[Stored items from a collection]

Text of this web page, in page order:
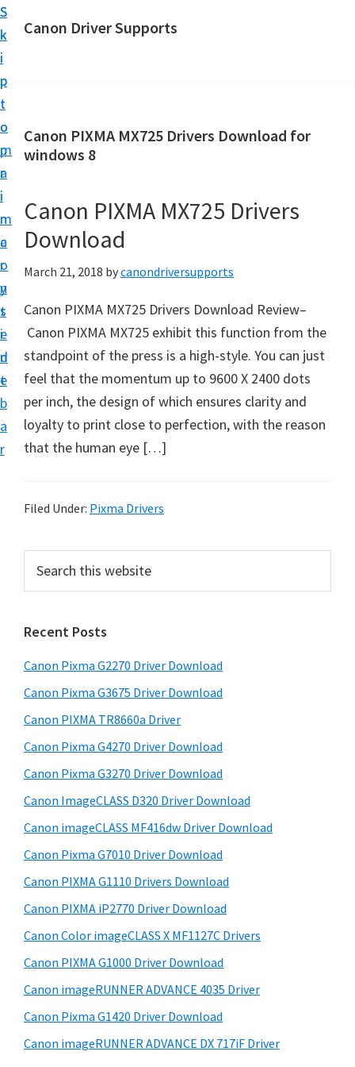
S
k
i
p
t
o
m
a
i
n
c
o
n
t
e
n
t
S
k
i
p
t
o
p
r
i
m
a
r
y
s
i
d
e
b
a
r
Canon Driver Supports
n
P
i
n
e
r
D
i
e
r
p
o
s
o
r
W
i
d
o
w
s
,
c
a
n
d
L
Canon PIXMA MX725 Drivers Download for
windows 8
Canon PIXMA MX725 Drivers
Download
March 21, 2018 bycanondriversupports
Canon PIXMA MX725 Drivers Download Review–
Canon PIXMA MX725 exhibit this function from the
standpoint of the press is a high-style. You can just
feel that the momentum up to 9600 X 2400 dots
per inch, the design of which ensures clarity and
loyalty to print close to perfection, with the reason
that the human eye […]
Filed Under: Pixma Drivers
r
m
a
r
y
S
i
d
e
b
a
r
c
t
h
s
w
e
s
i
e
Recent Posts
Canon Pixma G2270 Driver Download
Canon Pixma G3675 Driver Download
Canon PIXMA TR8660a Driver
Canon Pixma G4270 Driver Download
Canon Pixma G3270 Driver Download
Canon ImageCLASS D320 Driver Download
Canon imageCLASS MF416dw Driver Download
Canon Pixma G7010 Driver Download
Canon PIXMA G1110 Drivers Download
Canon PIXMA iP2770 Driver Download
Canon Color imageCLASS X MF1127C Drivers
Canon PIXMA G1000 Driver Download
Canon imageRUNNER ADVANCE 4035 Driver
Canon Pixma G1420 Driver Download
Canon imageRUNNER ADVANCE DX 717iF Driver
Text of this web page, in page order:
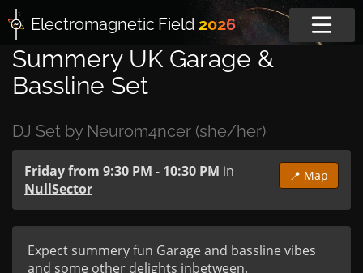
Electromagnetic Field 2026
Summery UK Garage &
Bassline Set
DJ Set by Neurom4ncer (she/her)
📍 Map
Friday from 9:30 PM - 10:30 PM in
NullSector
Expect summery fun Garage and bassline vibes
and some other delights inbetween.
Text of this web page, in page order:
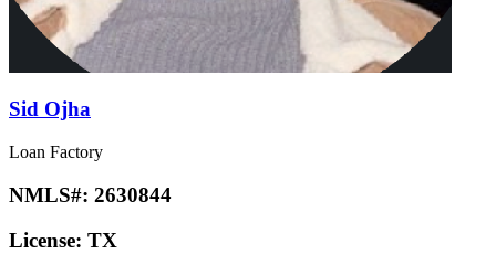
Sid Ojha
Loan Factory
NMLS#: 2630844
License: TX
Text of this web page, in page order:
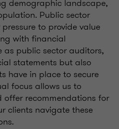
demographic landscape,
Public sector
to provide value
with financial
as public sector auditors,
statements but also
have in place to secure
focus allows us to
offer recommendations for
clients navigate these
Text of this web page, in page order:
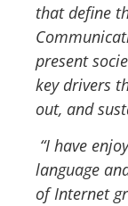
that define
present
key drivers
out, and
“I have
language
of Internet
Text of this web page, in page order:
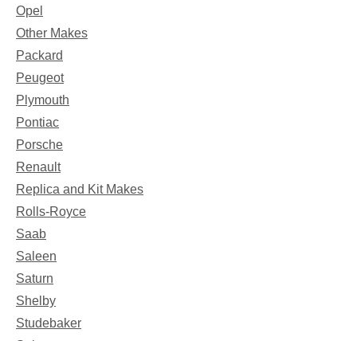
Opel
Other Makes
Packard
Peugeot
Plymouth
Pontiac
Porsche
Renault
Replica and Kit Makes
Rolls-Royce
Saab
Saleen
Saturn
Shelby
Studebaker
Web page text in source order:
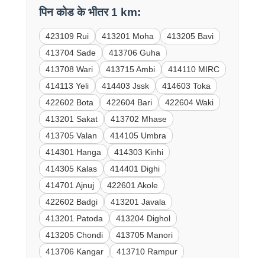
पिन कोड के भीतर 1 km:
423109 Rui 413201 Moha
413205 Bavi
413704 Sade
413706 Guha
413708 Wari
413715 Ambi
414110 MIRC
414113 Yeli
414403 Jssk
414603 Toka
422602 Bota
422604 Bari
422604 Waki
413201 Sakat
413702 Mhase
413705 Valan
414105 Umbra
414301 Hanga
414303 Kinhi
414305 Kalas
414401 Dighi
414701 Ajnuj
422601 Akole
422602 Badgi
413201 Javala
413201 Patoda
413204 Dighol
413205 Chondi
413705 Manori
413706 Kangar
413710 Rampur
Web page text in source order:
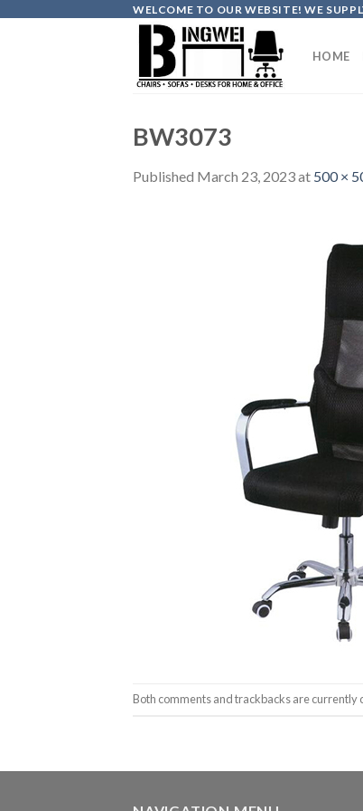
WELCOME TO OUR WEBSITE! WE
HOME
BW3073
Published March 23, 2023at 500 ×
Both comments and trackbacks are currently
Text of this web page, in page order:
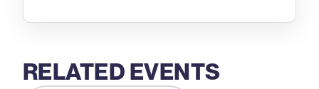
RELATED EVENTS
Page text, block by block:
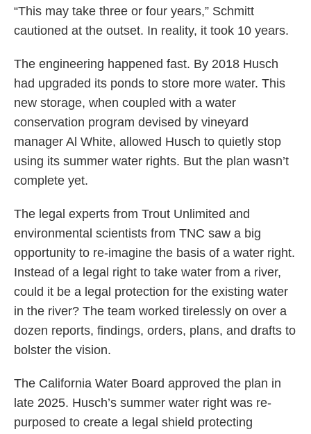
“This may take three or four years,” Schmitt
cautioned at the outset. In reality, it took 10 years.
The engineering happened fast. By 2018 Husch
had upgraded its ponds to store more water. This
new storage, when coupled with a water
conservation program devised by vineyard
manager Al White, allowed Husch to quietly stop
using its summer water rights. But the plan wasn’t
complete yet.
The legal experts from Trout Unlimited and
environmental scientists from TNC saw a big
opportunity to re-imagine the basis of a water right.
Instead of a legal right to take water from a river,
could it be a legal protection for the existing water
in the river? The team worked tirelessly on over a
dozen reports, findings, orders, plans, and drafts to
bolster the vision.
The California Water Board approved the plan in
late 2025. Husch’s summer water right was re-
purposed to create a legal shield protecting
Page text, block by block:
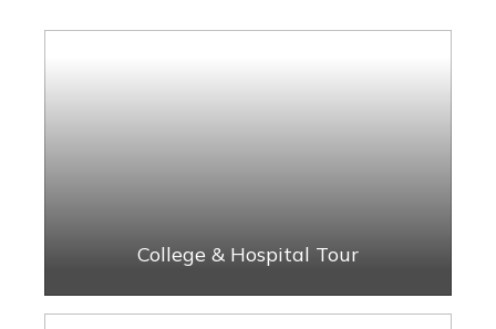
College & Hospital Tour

● Exercise description
All of the lines above must be printed again exactly, and no picture may appear in the copy.

● Solution
Text of this web page, in page order:
S
k
i
p
t
o
m
a
i
n
c
o
n
t
e
n
t
S
k
i
p
t
o
p
r
i
m
a
r
y
s
i
d
e
b
a
r
Canon Driver Supports
n
P
i
n
e
r
D
i
e
r
p
o
s
o
r
W
i
d
o
w
s
,
c
a
n
d
L
Canon PIXMA MX725 Drivers Download for
windows 8
Canon PIXMA MX725 Drivers
Download
March 21, 2018 bycanondriversupports
Canon PIXMA MX725 Drivers Download Review–
Canon PIXMA MX725 exhibit this function from the
standpoint of the press is a high-style. You can just
feel that the momentum up to 9600 X 2400 dots
per inch, the design of which ensures clarity and
loyalty to print close to perfection, with the reason
that the human eye […]
Filed Under: Pixma Drivers
r
m
a
r
y
S
i
d
e
b
a
r
c
t
h
s
w
e
s
i
e
Recent Posts
Canon Pixma G2270 Driver Download
Canon Pixma G3675 Driver Download
Canon PIXMA TR8660a Driver
Canon Pixma G4270 Driver Download
Canon Pixma G3270 Driver Download
Canon ImageCLASS D320 Driver Download
Canon imageCLASS MF416dw Driver Download
Canon Pixma G7010 Driver Download
Canon PIXMA G1110 Drivers Download
Canon PIXMA iP2770 Driver Download
Canon Color imageCLASS X MF1127C Drivers
Canon PIXMA G1000 Driver Download
Canon imageRUNNER ADVANCE 4035 Driver
Canon Pixma G1420 Driver Download
Canon imageRUNNER ADVANCE DX 717iF Driver
Text of this web page, in page order:
Electromagnetic Field 2026
Summery UK Garage &
Bassline Set
DJ Set by Neurom4ncer (she/her)
📍 Map
Friday from 9:30 PM - 10:30 PM in
NullSector
Expect summery fun Garage and bassline vibes
and some other delights inbetween.
Text of this web page, in page order:
Sid Ojha
Loan Factory
NMLS#: 2630844
License: TX
Text of this web page, in page order:
demographic landscape,
Public sector
to provide value
with financial
as public sector auditors,
statements but also
have in place to secure
focus allows us to
offer recommendations for
clients navigate these
Text of this web page, in page order:
that define
present
key drivers
out, and
“I have
language
of Internet
Text of this web page, in page order:
Opel
Other Makes
Packard
Peugeot
Plymouth
Pontiac
Porsche
Renault
Replica and Kit Makes
Rolls-Royce
Saab
Saleen
Saturn
Shelby
Studebaker
Web page text in source order:
पिन कोड के भीतर 1 km:
423109 Rui 413201 Moha
413205 Bavi
413704 Sade
413706 Guha
413708 Wari
413715 Ambi
414110 MIRC
414113 Yeli
414403 Jssk
414603 Toka
422602 Bota
422604 Bari
422604 Waki
413201 Sakat
413702 Mhase
413705 Valan
414105 Umbra
414301 Hanga
414303 Kinhi
414305 Kalas
414401 Dighi
414701 Ajnuj
422601 Akole
422602 Badgi
413201 Javala
413201 Patoda
413204 Dighol
413205 Chondi
413705 Manori
413706 Kangar
413710 Rampur
Web page text in source order:
WELCOME TO OUR WEBSITE! WE
HOME
BW3073
Published March 23, 2023at 500 ×
Both comments and trackbacks are currently
Text of this web page, in page order:
RELATED EVENTS
Page text, block by block:
“This may take three or four years,” Schmitt
cautioned at the outset. In reality, it took 10 years.
The engineering happened fast. By 2018 Husch
had upgraded its ponds to store more water. This
new storage, when coupled with a water
conservation program devised by vineyard
manager Al White, allowed Husch to quietly stop
using its summer water rights. But the plan wasn’t
complete yet.
The legal experts from Trout Unlimited and
environmental scientists from TNC saw a big
opportunity to re-imagine the basis of a water right.
Instead of a legal right to take water from a river,
could it be a legal protection for the existing water
in the river? The team worked tirelessly on over a
dozen reports, findings, orders, plans, and drafts to
bolster the vision.
The California Water Board approved the plan in
late 2025. Husch’s summer water right was re-
purposed to create a legal shield protecting
Page text, block by block:
College & Hospital Tour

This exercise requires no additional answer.